- Opening title
- Genre: Historical drama
- Based on: Our Mutual Friend by Charles Dickens
- Written by: Julia Jones Donald Churchill
- Directed by: Peter Hammond
- Starring: Jane Seymour Leo McKern Jack Wild
- Composer: Carl Davis
- Country of origin: United Kingdom
- Original language: English
- No. of series: 1
- No. of episodes: 7

Production
- Producer: Martin Lisemore
- Running time: 50 min.
- Production company: BBC

Original release
- Network: BBC Two
- Release: 1 March – 12 April 1976

= Our Mutual Friend (1976 TV serial) =

Our Mutual Friend is a 1976 British television serial adapted from Charles Dickens' 1865 novel Our Mutual Friend. The series was made by the BBC and ran during 1976 for a total of seven episodes. It was directed by Peter Hammond.

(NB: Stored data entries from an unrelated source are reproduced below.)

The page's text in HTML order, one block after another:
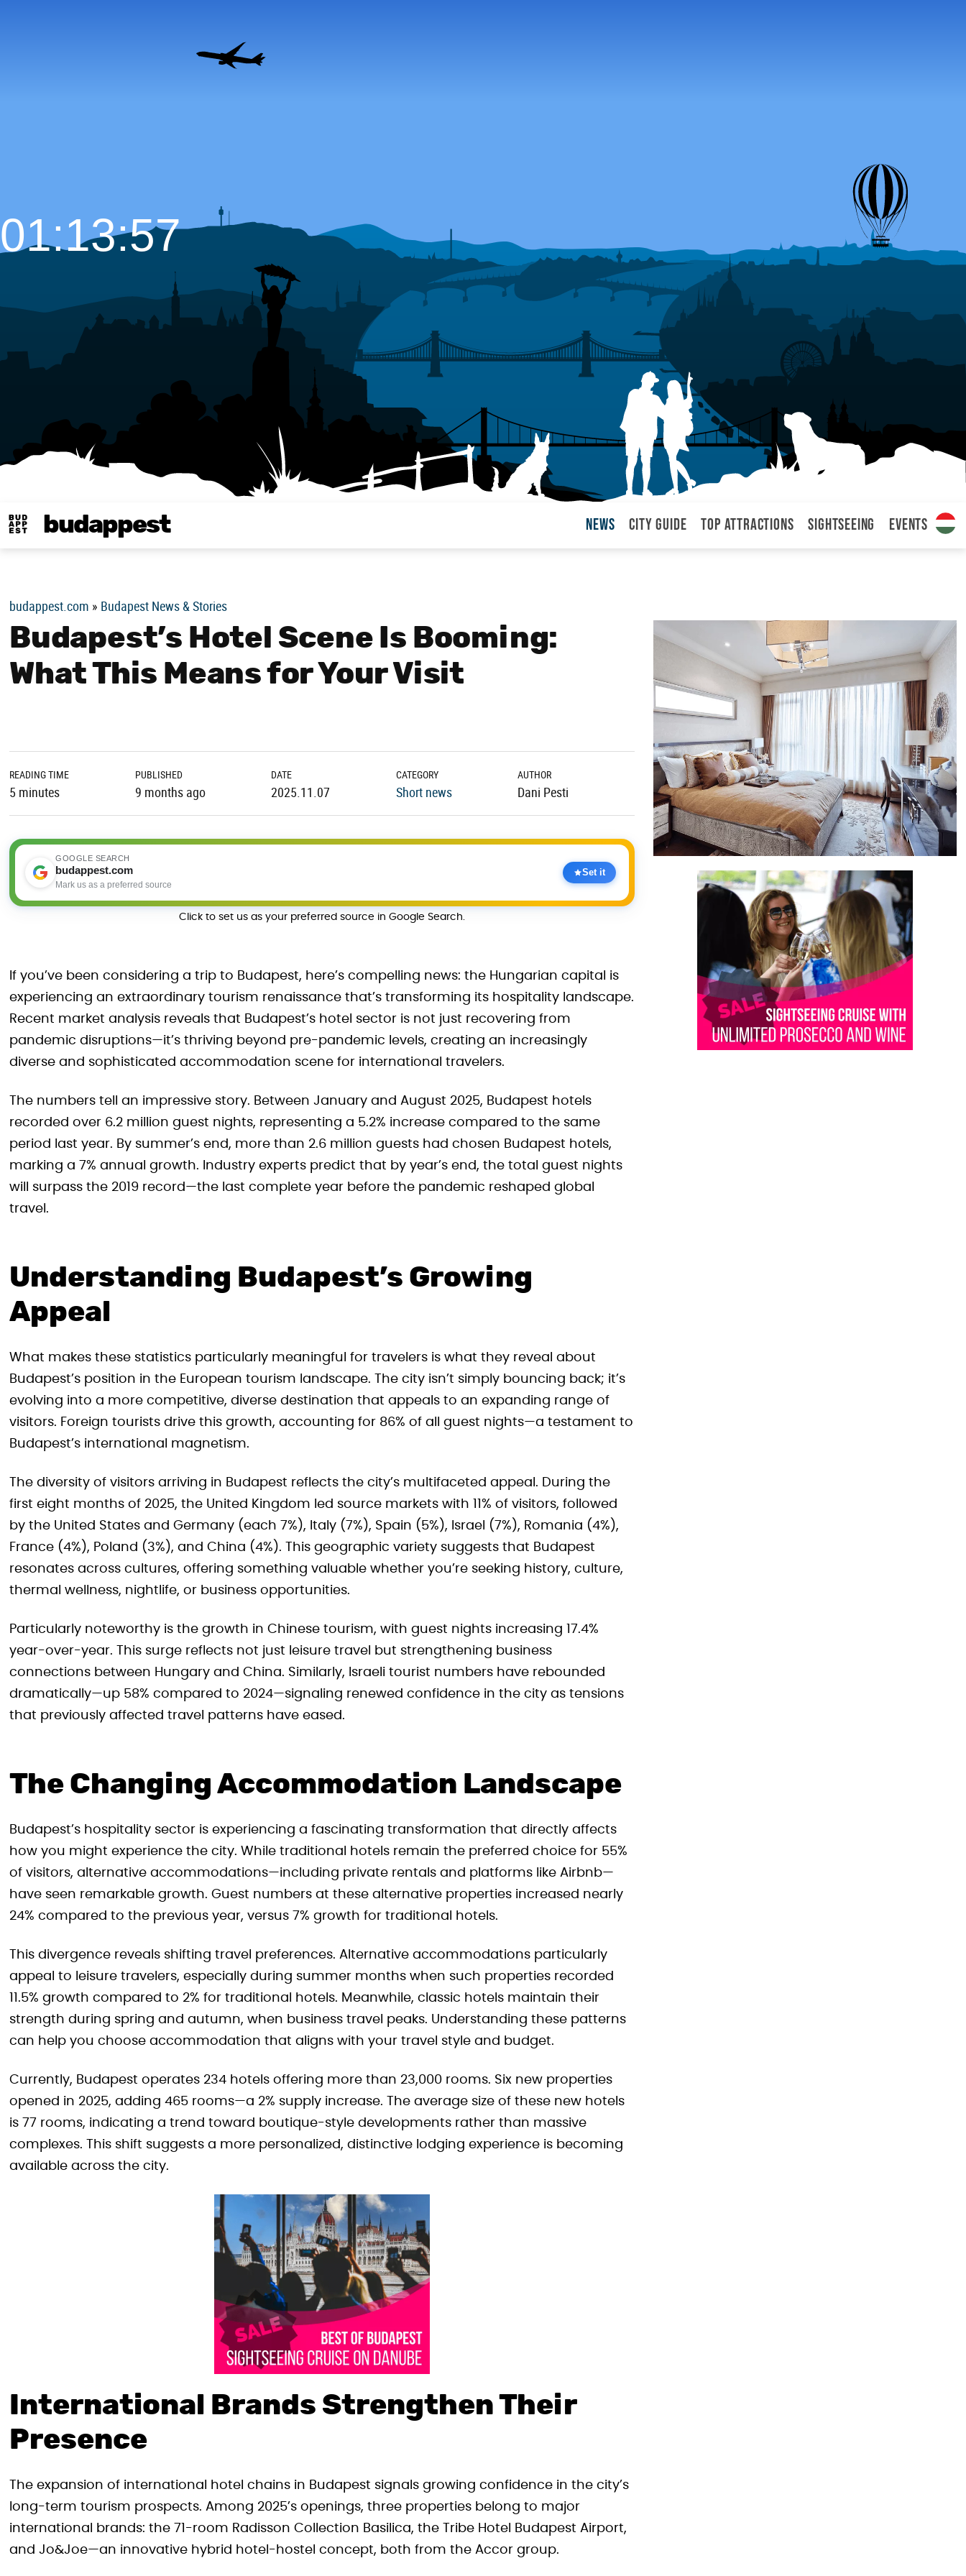
budappest News City Guide Top attractions Sightseeing Events
01:13:58
budappest.com » Budapest News & Stories
Budapest’s Hotel Scene Is Booming:
What This Means for Your Visit
READING TIME
5 minutes
PUBLISHED
9 months ago
DATE
2025.11.07
CATEGORY
Short news
AUTHOR
Dani Pesti
GOOGLE SEARCH
budappest.com
Mark us as a preferred source
Set it
Click to set us as your preferred source in Google Search.
If you’ve been considering a trip to Budapest, here’s compelling news: the Hungarian capital is
experiencing an extraordinary tourism renaissance that’s transforming its hospitality landscape.
Recent market analysis reveals that Budapest’s hotel sector is not just recovering from
pandemic disruptions—it’s thriving beyond pre-pandemic levels, creating an increasingly
diverse and sophisticated accommodation scene for international travelers.
The numbers tell an impressive story. Between January and August 2025, Budapest hotels
recorded over 6.2 million guest nights, representing a 5.2% increase compared to the same
period last year. By summer’s end, more than 2.6 million guests had chosen Budapest hotels,
marking a 7% annual growth. Industry experts predict that by year’s end, the total guest nights
will surpass the 2019 record—the last complete year before the pandemic reshaped global
travel.
Understanding Budapest’s Growing
Appeal
What makes these statistics particularly meaningful for travelers is what they reveal about
Budapest’s position in the European tourism landscape. The city isn’t simply bouncing back; it’s
evolving into a more competitive, diverse destination that appeals to an expanding range of
visitors. Foreign tourists drive this growth, accounting for 86% of all guest nights—a testament to
Budapest’s international magnetism.
The diversity of visitors arriving in Budapest reflects the city’s multifaceted appeal. During the
first eight months of 2025, the United Kingdom led source markets with 11% of visitors, followed
by the United States and Germany (each 7%), Italy (7%), Spain (5%), Israel (7%), Romania (4%),
France (4%), Poland (3%), and China (4%). This geographic variety suggests that Budapest
resonates across cultures, offering something valuable whether you’re seeking history, culture,
thermal wellness, nightlife, or business opportunities.
Particularly noteworthy is the growth in Chinese tourism, with guest nights increasing 17.4%
year-over-year. This surge reflects not just leisure travel but strengthening business
connections between Hungary and China. Similarly, Israeli tourist numbers have rebounded
dramatically—up 58% compared to 2024—signaling renewed confidence in the city as tensions
that previously affected travel patterns have eased.
The Changing Accommodation Landscape
Budapest’s hospitality sector is experiencing a fascinating transformation that directly affects
how you might experience the city. While traditional hotels remain the preferred choice for 55%
of visitors, alternative accommodations—including private rentals and platforms like Airbnb—
have seen remarkable growth. Guest numbers at these alternative properties increased nearly
24% compared to the previous year, versus 7% growth for traditional hotels.
This divergence reveals shifting travel preferences. Alternative accommodations particularly
appeal to leisure travelers, especially during summer months when such properties recorded
11.5% growth compared to 2% for traditional hotels. Meanwhile, classic hotels maintain their
strength during spring and autumn, when business travel peaks. Understanding these patterns
can help you choose accommodation that aligns with your travel style and budget.
Currently, Budapest operates 234 hotels offering more than 23,000 rooms. Six new properties
opened in 2025, adding 465 rooms—a 2% supply increase. The average size of these new hotels
is 77 rooms, indicating a trend toward boutique-style developments rather than massive
complexes. This shift suggests a more personalized, distinctive lodging experience is becoming
available across the city.
International Brands Strengthen Their
Presence
The expansion of international hotel chains in Budapest signals growing confidence in the city’s
long-term tourism prospects. Among 2025’s openings, three properties belong to major
international brands: the 71-room Radisson Collection Basilica, the Tribe Hotel Budapest Airport,
and Jo&Joe—an innovative hybrid hotel-hostel concept, both from the Accor group.
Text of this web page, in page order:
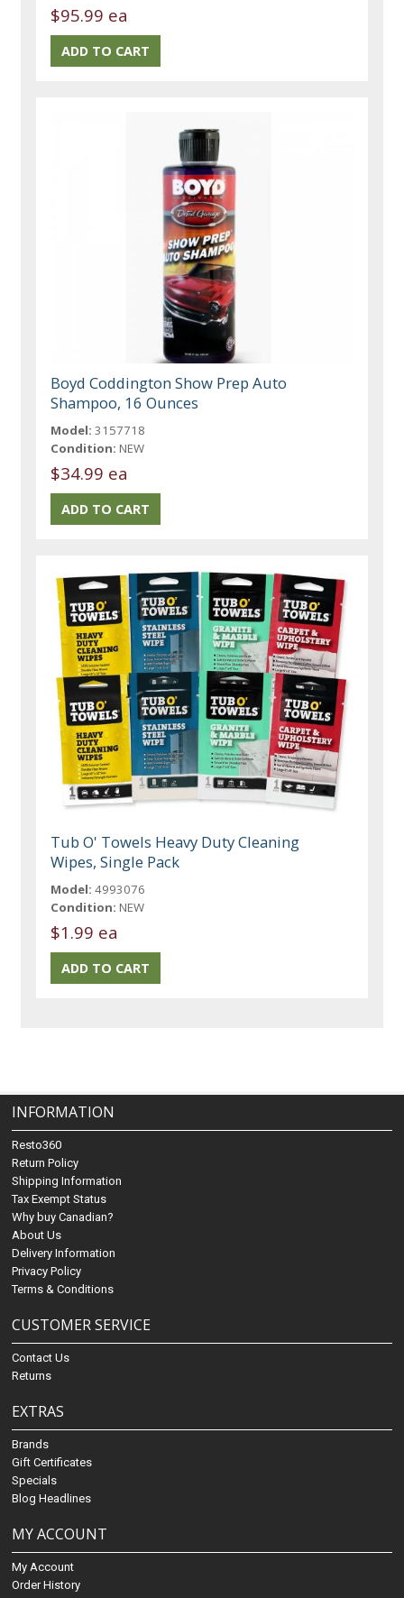
$95.99 ea
Boyd Coddington Show Prep Auto
Shampoo, 16 Ounces
Model: 3157718
Condition: NEW
$34.99 ea
Tub O' Towels Heavy Duty Cleaning
Wipes, Single Pack
Model: 4993076
Condition: NEW
$1.99 ea
INFORMATION
Resto360
Return Policy
Shipping Information
Tax Exempt Status
Why buy Canadian?
About Us
Delivery Information
Privacy Policy
Terms & Conditions
CUSTOMER SERVICE
Contact Us
Returns
EXTRAS
Brands
Gift Certificates
Specials
Blog Headlines
MY ACCOUNT
My Account
Order History
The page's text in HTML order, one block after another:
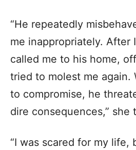
“He repeatedly
me inappropriately. After
called me to his home,
tried to molest me again.
to compromise, he
dire consequences,” she
“I was scared for my life,
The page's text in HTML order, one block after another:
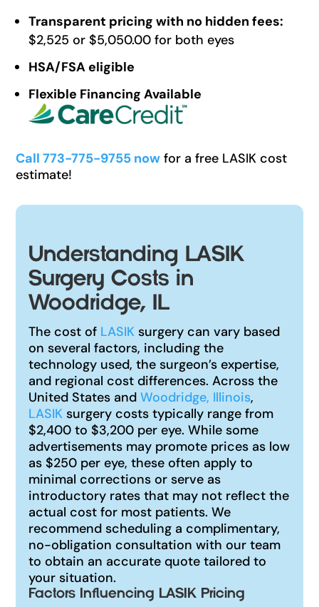
Transparent pricing with no hidden fees:
$2,525 or $5,050.00 for both eyes
HSA/FSA eligible
Flexible Financing Available
Call 773-775-9755 now for a free LASIK cost
estimate!
Understanding LASIK
Surgery Costs in
Woodridge, IL
The cost of LASIK surgery can vary based
on several factors, including the
technology used, the surgeon’s expertise,
and regional cost differences. Across the
United States andWoodridge, Illinois,
LASIK surgery costs typically range from
$2,400 to $3,200 per eye. While some
advertisements may promote prices as low
as $250 per eye, these often apply to
minimal corrections or serve as
introductory rates that may not reflect the
actual cost for most patients. We
recommend scheduling a complimentary,
no-obligation consultation with our team
to obtain an accurate quote tailored to
your situation.
Factors Influencing LASIK Pricing
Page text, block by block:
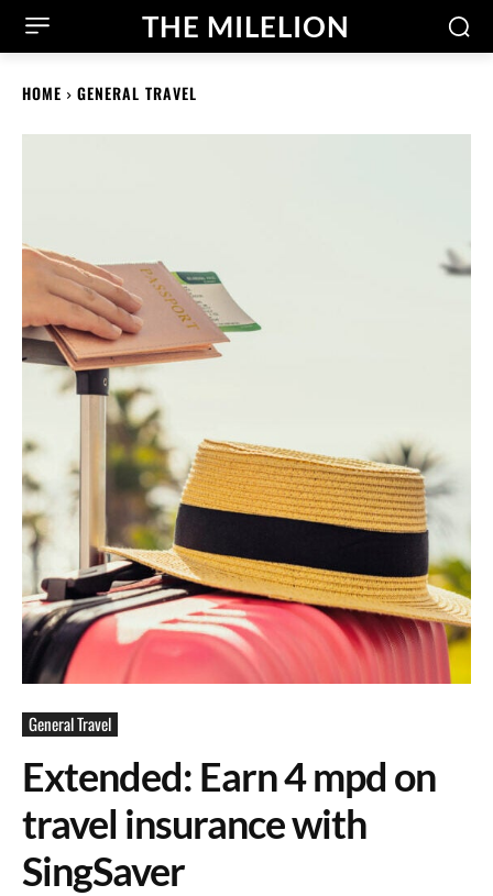
THE MILELION
HOME GENERAL TRAVEL
General Travel
Extended: Earn 4 mpd on
travel insurance with
SingSaver
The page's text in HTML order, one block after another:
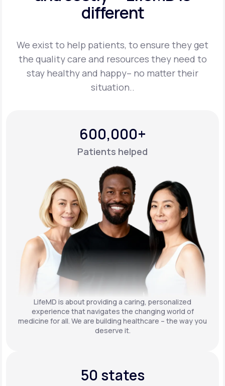
LifeMD+
Learn why LifeMD+ can positively change
different
We exist to help patients, to ensure they get
the quality care and resources they need to
stay healthy and happy– no matter their
situation..
600,000+
Patients helped
LifeMD is about providing a caring, personalized
experience that navigates the changing world of
medicine for all. We are building healthcare – the way you
deserve it.
50 states
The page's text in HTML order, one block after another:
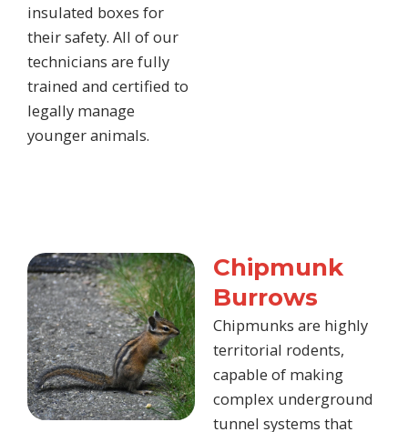
insulated boxes for
their safety. All of our
technicians are fully
trained and certified to
legally manage
younger animals.
Chipmunk
Burrows
Chipmunks are highly
territorial rodents,
capable of making
complex underground
tunnel systems that
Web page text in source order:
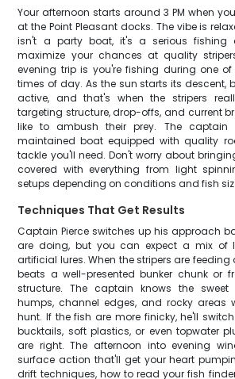
Your afternoon starts around 3 PM when
at the Point Pleasant docks. The vibe is
isn't a party boat, it's a serious fishing
maximize your chances at quality
evening trip is you're fishing during one
times of day. As the sun starts its descent,
active, and that's when the stripers
targeting structure, drop-offs, and current
like to ambush their prey. The
maintained boat equipped with quality
tackle you'll need. Don't worry about
covered with everything from light
setups depending on conditions and fish
Techniques That Get Results
Captain Pierce switches up his approach
are doing, but you can expect a mix of
artificial lures. When the stripers are
beats a well-presented bunker chunk or
structure. The captain knows the
humps, channel edges, and rocky areas
hunt. If the fish are more finicky, he'll
bucktails, soft plastics, or even topwater
are right. The afternoon into evening
surface action that'll get your heart
drift techniques, how to read your fish
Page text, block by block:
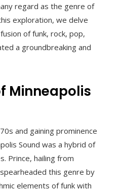
regard as the genre of
exploration, we delve
of funk, rock, pop,
a groundbreaking and
Minneapolis
and gaining prominence
Sound was a hybrid of
Prince, hailing from
this genre by
elements of funk with
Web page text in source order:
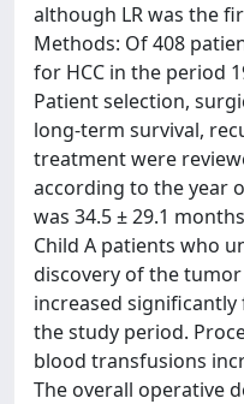
although LR was the
Methods: Of 408
for HCC in the period
Patient selection,
long-term survival,
treatment were
according to the year
was 34.5 ± 29.1
Child A patients who
discovery of the
increased significantly
the study period.
blood transfusions
The overall operative
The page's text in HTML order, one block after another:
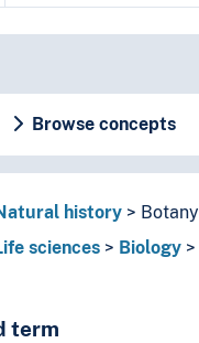
Browse concepts
history
Botany
sciences Biology
term
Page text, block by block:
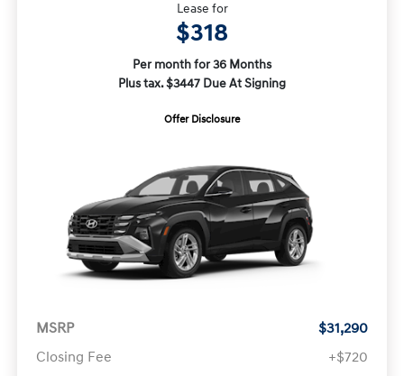
Lease for
$318
Per month for 36 Months
Plus tax. $3447 Due At Signing
Offer Disclosure
MSRP
$31,290
Closing Fee
+$720
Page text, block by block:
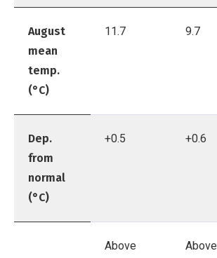
August
mean
temp.
(°C)
11.7 9.7
Dep.
from
normal
(°C)
+0.5 +0.6
Above
Above
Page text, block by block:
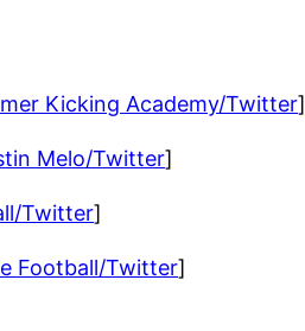
Kicking Academy/Twitter]
Melo/Twitter]
Twitter]
Football/Twitter]
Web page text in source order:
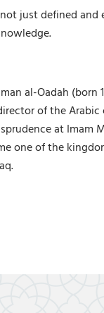
just defined
al-Oadah
of the
at
one of the
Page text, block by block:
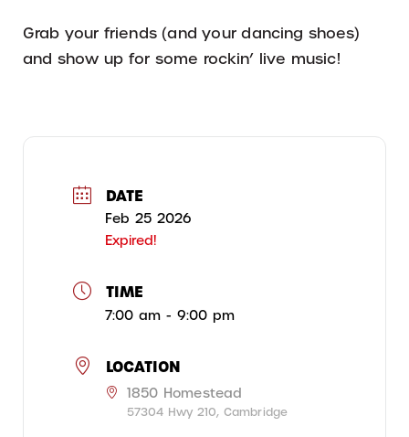
Grab your friends (and your dancing shoes)
and show up for some rockin’ live music!
DATE
Feb 25 2026
Expired!
TIME
7:00 am - 9:00 pm
LOCATION
1850 Homestead
57304 Hwy 210, Cambridge
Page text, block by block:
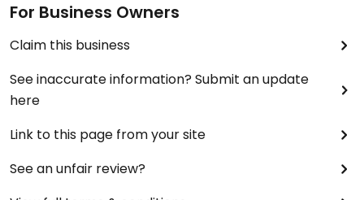
For Business Owners
Claim this business
See inaccurate information? Submit an update
here
Link to this page from your site
See an unfair review?
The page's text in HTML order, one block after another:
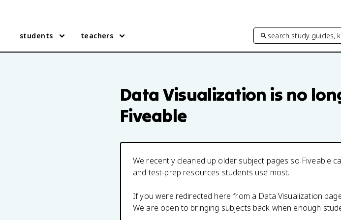
students teachers search study guides,
Data Visualization is no
Fiveable
We recently cleaned up older subject pages so Fiveable
and test-prep resources students use most.
If you were redirected here from a Data Visualization
We are open to bringing subjects back when enough
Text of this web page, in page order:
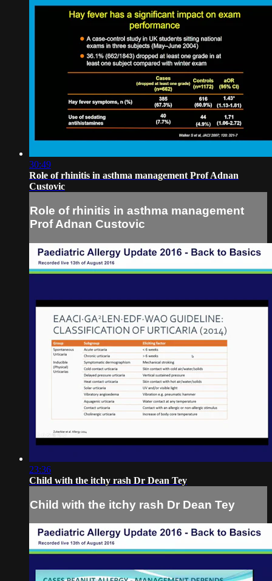
30:49
Role of rhinitis in asthma management Prof Adnan
Custovic
Role of rhinitis in asthma management
Prof Adnan Custovic
23:36
Child with the itchy rash Dr Dean Tey
Child with the itchy rash Dr Dean Tey
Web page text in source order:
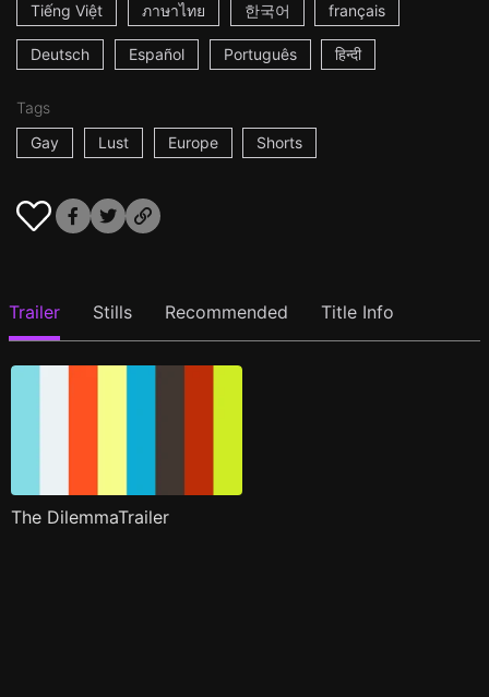
Tiếng Việt ภาษาไทย 한국어 français
Deutsch Español Português हिन्दी
Tags
Gay
Lust Europe Shorts
Trailer Stills Recommended Title Info
The DilemmaTrailer
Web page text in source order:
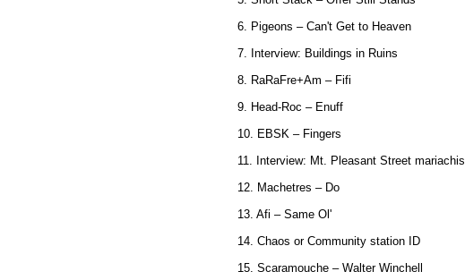
6. Pigeons – Can't Get to Heaven
7. Interview: Buildings in Ruins
8. RaRaFre+Am – Fifi
9. Head-Roc – Enuff
10. EBSK – Fingers
11. Interview: Mt. Pleasant Street mariachis
12. Machetres – Do
13. Afi – Same Ol'
14. Chaos or Community station ID
15. Scaramouche – Walter Winchell
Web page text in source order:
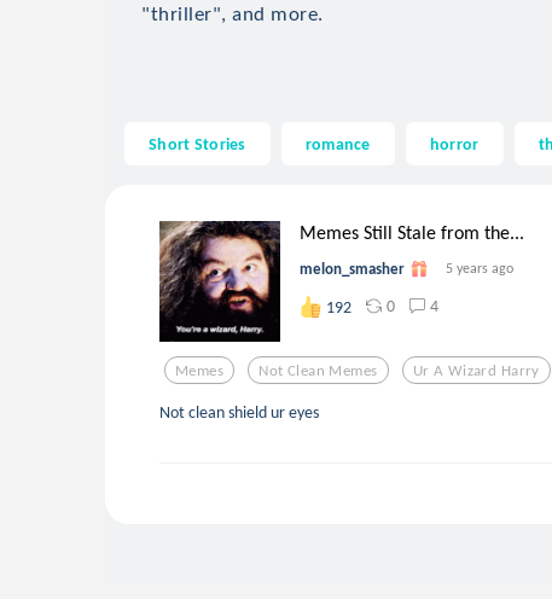
"thriller", and more.
Short Stories romance horror
Memes Still Stale from the...
melon_smasher 5 years ago
192 0 4
Memes Not Clean Memes Ur A Wizard Harry
Not clean shield ur eyes

The adaptation was by Julia Jones and Donald Churchill, who had written the ITV sitcom Moody and Pegg (1974–75). Their version excludes some minor characters in order to convey the action within the limitations of a seven-episode structure, but was praised by British reviewers for faithfully reproducing the mood and atmosphere of the original novel.

==Cast and characters==

| Actor/Actress | Role |
|---|---|
| John McEnery | John Rokesmith |
| Jane Seymour | Miss Bella Wilfer |
| Nicholas Jones | Eugene Wrayburn |
| John Collin | 'Rogue' Riderhood |
| Leo McKern | Nicodemus Boffin |
| Lesley Dunlop | Lizzie Hexam |
| Andrew Ray | Mortimer Lightwood |
| Kathleen Harrison | Mrs. Henrietta Boffin |
| Ray Mort | Reginald Wilfer |
| Polly James | Jenny Wren |
| Warren Clarke | Bradley Headstone |
| David Troughton | Sloppy |
| Patricia Lawrence | Mrs. Wilfer |
| Edmond Bennett | Mr. Dolls |
| Richard Stilgoe | Mr. Boots |
| John Savident | Mr Podsnap |
| Jack Wild | Charley Hexam |
| Alfie Bass | Silas Wegg |
| Ronald Lacey | Mr Venus |

==Theme music==

The theme music was composed by Carl Davis.

==Critical reception==
The stage-style filming of the serial was criticised, but a number of performances were singled out for praise, including those of Polly James as Jenny Wren and Jack Wild as Charley Hexam.